Bolivia: Police fire tear gas as president, opposition wrestle over election audit | Vivian Sequera & Ueslei Marcelino/Reuters
Protests over a disputed presidential election convulsed Bolivia on Tuesday as police fired tear gas in the capital and the sitting president and opposition candidate wrestled over an audit of the results. The brief suspension of publication of the results from an electronic count of the Oct. 20 presidential election has triggered protests and strikes that have closed roads, schools and businesses around the nation for more than a week. President Evo Morales, a leftist seeking a fourth term, was eventually declared the winner, prompting accusations of fraud from opposition candidate Carlos Mesa and his supporters. In La Paz, opposition protesters mounted road barricades of rope, wooden boards and sheets of metal. Rows of helmet-clad riot police lined some streets, separating Morales’ supporters from protesters opposed to the president.
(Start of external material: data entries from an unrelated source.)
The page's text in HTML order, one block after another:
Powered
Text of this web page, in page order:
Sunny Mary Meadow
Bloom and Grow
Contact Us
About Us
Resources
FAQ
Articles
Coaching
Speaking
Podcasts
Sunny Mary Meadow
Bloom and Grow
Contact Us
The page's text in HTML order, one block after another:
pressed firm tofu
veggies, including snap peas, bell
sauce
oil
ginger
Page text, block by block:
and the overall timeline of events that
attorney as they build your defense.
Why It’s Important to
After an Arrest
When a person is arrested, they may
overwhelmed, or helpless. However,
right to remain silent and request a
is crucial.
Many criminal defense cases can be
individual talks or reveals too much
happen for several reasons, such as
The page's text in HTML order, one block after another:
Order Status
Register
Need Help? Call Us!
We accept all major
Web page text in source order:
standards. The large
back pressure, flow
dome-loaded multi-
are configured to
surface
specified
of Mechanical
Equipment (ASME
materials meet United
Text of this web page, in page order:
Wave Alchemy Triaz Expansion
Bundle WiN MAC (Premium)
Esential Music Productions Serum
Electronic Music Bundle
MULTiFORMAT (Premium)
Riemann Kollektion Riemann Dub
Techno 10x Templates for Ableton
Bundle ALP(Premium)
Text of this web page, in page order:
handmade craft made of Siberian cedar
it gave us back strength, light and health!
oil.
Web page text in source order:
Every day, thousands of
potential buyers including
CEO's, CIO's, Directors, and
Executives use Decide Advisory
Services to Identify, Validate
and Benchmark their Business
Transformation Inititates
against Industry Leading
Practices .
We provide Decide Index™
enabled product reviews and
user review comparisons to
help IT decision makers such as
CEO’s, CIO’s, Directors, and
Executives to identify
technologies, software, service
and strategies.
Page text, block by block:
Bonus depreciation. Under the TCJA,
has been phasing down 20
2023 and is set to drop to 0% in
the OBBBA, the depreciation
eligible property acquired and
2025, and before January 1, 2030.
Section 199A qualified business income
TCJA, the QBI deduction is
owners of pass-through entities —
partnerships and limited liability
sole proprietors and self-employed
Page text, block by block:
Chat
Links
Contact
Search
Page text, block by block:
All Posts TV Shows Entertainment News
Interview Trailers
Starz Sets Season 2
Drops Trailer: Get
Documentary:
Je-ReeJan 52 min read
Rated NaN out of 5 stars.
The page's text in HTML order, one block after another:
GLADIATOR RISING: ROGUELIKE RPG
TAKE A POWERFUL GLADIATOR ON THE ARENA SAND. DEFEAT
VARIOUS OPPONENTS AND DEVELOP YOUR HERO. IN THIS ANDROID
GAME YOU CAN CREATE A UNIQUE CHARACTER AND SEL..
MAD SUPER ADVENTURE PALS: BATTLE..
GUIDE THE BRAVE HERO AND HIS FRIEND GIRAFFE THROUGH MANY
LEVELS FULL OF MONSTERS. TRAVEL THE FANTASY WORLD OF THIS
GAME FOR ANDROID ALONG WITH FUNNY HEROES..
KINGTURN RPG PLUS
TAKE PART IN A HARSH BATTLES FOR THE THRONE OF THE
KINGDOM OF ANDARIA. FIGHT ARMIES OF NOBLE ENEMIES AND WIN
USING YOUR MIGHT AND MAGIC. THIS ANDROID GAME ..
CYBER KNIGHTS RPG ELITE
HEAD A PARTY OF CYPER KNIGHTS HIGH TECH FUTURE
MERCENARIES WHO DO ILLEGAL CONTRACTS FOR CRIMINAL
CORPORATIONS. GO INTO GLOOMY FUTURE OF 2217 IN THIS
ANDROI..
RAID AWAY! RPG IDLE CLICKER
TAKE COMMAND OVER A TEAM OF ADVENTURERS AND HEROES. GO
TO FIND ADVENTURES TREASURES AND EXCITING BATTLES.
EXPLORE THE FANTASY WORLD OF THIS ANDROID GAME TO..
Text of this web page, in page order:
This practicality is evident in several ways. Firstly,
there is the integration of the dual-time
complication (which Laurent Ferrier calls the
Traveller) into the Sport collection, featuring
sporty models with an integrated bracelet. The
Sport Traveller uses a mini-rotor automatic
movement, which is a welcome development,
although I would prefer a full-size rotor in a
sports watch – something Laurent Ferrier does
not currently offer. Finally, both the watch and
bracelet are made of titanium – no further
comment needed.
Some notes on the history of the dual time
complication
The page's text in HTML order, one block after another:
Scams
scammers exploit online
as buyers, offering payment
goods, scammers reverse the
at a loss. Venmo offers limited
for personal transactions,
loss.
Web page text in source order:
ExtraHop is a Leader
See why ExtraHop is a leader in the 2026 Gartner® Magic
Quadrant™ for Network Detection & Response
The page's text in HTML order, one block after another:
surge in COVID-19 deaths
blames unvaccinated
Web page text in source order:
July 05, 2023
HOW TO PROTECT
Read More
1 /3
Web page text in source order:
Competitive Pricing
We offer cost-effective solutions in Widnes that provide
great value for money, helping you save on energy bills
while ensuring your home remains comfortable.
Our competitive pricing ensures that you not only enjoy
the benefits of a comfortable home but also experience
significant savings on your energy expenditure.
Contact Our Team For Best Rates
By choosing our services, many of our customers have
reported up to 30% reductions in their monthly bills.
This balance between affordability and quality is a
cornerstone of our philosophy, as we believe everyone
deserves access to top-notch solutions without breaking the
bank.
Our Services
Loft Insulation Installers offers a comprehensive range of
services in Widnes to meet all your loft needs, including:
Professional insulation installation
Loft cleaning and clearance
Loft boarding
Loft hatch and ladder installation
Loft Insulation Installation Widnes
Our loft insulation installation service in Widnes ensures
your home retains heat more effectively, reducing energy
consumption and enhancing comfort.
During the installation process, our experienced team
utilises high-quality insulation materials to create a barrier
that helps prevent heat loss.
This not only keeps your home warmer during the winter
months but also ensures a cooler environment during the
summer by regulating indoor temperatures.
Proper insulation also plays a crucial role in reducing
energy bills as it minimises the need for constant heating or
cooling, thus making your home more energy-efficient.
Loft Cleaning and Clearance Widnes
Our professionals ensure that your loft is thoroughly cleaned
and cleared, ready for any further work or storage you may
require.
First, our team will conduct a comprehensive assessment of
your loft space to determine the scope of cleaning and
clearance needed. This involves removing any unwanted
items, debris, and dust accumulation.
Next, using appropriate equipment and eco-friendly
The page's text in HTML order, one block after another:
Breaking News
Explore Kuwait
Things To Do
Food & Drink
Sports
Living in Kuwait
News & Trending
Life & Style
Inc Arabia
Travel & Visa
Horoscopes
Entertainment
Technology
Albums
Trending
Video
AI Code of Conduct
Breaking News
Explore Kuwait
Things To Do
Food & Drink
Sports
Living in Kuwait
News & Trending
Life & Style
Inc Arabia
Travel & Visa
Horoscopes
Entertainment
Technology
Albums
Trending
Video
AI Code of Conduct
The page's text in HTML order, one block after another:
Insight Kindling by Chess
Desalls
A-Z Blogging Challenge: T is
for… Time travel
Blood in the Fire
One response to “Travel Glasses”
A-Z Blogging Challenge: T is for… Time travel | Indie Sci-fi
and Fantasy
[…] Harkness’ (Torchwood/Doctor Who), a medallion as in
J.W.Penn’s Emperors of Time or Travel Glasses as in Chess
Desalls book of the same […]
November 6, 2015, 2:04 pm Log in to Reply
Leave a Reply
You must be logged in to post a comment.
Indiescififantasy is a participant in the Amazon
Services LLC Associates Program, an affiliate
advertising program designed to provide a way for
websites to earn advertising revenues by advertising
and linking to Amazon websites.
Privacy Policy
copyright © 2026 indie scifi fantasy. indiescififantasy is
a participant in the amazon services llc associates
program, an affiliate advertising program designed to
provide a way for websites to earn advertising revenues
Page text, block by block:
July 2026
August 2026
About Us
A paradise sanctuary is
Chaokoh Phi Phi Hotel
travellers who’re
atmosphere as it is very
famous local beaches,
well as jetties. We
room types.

Tear gas was used in at least two locations to disperse protesters.
UAE: E-voting technology adopted by UAE a pioneering experiment in the region | Samir Salama/Gulf News
By adopting an election protection system, the National Election Committee reiterates its commitment to hold an election that is characterised by the highest degree of fairness and transparency by implementing the best internationally recognised practices used in the world’s most successful parliaments, said Dr Anwar Mohammad Gargash, Minister of State for Foreign Affairs, Minister of State for Federal National Council Affairs and Chairman of the National Election Committee. Dr Gargash said on the eve of the early voting that starts today at nine polling stations across the country, the highly accurate e-voting technology adopted by the NEC is a pioneering experiment in the region, which the UAE introduced during the first Federal National Council Elections in 2006.